• What is being asked
Copy out the line that contains "Rings and snap hooks: metal" and the lines after it through the final one in the entries below, exactly, with no other lines.

━━━ Dataset content ━━━

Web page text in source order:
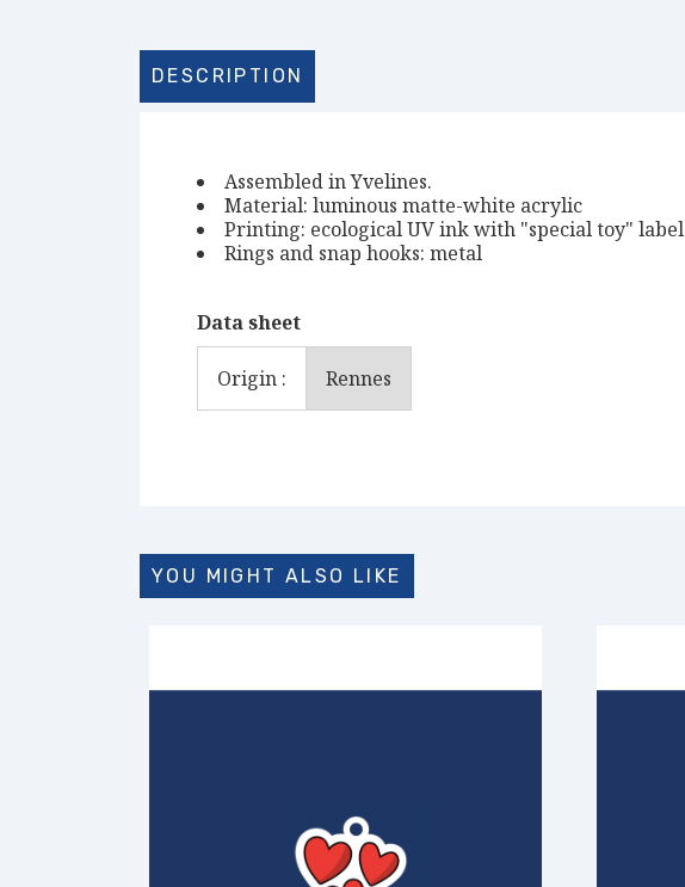
DESCRIPTION
Assembled in Yvelines.
Material: luminous matte-white acrylic
Printing: ecological UV ink with "special toy" label
Rings and snap hooks: metal
Data sheet
Origin : Rennes
YOU MIGHT ALSO LIKE

━━━

• Answer to this exercise
Rings and snap hooks: metal
Data sheet
Origin : Rennes
YOU MIGHT ALSO LIKE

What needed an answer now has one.